* Assignment *
Please repeat the data shown below, word for word.

* Dataset records *
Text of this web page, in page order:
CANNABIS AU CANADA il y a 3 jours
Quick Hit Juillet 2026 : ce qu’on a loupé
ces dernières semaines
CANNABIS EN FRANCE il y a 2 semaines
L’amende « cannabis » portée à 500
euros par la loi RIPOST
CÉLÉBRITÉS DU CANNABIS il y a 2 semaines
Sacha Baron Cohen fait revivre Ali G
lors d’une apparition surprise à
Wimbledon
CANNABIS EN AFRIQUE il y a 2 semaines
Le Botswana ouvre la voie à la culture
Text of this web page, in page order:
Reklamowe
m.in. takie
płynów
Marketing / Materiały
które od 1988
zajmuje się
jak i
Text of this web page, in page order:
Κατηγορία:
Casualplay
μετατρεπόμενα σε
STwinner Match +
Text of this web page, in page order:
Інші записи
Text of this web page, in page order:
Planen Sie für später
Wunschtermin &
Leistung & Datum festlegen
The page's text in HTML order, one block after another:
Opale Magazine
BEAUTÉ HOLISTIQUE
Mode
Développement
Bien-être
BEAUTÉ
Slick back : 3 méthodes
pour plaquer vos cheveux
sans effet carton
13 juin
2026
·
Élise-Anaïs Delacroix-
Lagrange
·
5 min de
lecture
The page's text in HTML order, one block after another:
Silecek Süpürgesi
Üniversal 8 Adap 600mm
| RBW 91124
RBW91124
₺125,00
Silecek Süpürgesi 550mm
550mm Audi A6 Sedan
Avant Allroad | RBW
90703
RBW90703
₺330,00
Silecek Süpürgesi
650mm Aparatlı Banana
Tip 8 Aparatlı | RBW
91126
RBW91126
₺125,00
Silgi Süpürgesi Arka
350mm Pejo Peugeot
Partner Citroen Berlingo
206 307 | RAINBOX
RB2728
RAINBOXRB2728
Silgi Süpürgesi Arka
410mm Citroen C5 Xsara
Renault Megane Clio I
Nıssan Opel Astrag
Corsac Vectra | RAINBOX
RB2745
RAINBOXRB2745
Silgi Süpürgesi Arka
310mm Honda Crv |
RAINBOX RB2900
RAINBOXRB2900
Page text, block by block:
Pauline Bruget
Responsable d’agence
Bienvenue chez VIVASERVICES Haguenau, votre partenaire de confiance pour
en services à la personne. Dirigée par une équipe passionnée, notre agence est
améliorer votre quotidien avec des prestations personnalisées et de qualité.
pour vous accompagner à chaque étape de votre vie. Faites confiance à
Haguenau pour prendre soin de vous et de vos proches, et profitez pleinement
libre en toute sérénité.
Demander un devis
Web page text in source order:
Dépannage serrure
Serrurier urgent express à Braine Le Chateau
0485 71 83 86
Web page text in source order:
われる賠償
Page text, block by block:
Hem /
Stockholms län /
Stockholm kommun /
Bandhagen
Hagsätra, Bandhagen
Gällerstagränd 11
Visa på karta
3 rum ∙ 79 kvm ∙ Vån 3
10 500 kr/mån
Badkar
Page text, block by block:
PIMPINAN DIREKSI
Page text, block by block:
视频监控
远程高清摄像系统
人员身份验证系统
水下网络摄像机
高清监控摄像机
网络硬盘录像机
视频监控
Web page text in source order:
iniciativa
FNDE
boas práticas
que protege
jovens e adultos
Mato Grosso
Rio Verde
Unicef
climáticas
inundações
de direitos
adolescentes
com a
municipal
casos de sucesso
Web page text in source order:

* Exercise output *
Text of this web page, in page order:
CANNABIS AU CANADA il y a 3 jours
Quick Hit Juillet 2026 : ce qu’on a loupé
ces dernières semaines
CANNABIS EN FRANCE il y a 2 semaines
L’amende « cannabis » portée à 500
euros par la loi RIPOST
CÉLÉBRITÉS DU CANNABIS il y a 2 semaines
Sacha Baron Cohen fait revivre Ali G
lors d’une apparition surprise à
Wimbledon
CANNABIS EN AFRIQUE il y a 2 semaines
Le Botswana ouvre la voie à la culture
Text of this web page, in page order:
Reklamowe
m.in. takie
płynów
Marketing / Materiały
które od 1988
zajmuje się
jak i
Text of this web page, in page order:
Κατηγορία:
Casualplay
μετατρεπόμενα σε
STwinner Match +
Text of this web page, in page order:
Інші записи
Text of this web page, in page order:
Planen Sie für später
Wunschtermin &
Leistung & Datum festlegen
The page's text in HTML order, one block after another:
Opale Magazine
BEAUTÉ HOLISTIQUE
Mode
Développement
Bien-être
BEAUTÉ
Slick back : 3 méthodes
pour plaquer vos cheveux
sans effet carton
13 juin
2026
·
Élise-Anaïs Delacroix-
Lagrange
·
5 min de
lecture
The page's text in HTML order, one block after another:
Silecek Süpürgesi
Üniversal 8 Adap 600mm
| RBW 91124
RBW91124
₺125,00
Silecek Süpürgesi 550mm
550mm Audi A6 Sedan
Avant Allroad | RBW
90703
RBW90703
₺330,00
Silecek Süpürgesi
650mm Aparatlı Banana
Tip 8 Aparatlı | RBW
91126
RBW91126
₺125,00
Silgi Süpürgesi Arka
350mm Pejo Peugeot
Partner Citroen Berlingo
206 307 | RAINBOX
RB2728
RAINBOXRB2728
Silgi Süpürgesi Arka
410mm Citroen C5 Xsara
Renault Megane Clio I
Nıssan Opel Astrag
Corsac Vectra | RAINBOX
RB2745
RAINBOXRB2745
Silgi Süpürgesi Arka
310mm Honda Crv |
RAINBOX RB2900
RAINBOXRB2900
Page text, block by block:
Pauline Bruget
Responsable d’agence
Bienvenue chez VIVASERVICES Haguenau, votre partenaire de confiance pour
en services à la personne. Dirigée par une équipe passionnée, notre agence est
améliorer votre quotidien avec des prestations personnalisées et de qualité.
pour vous accompagner à chaque étape de votre vie. Faites confiance à
Haguenau pour prendre soin de vous et de vos proches, et profitez pleinement
libre en toute sérénité.
Demander un devis
Web page text in source order:
Dépannage serrure
Serrurier urgent express à Braine Le Chateau
0485 71 83 86
Web page text in source order:
われる賠償
Page text, block by block:
Hem /
Stockholms län /
Stockholm kommun /
Bandhagen
Hagsätra, Bandhagen
Gällerstagränd 11
Visa på karta
3 rum ∙ 79 kvm ∙ Vån 3
10 500 kr/mån
Badkar
Page text, block by block:
PIMPINAN DIREKSI
Page text, block by block:
视频监控
远程高清摄像系统
人员身份验证系统
水下网络摄像机
高清监控摄像机
网络硬盘录像机
视频监控
Web page text in source order:
iniciativa
FNDE
boas práticas
que protege
jovens e adultos
Mato Grosso
Rio Verde
Unicef
climáticas
inundações
de direitos
adolescentes
com a
municipal
casos de sucesso
Web page text in source order:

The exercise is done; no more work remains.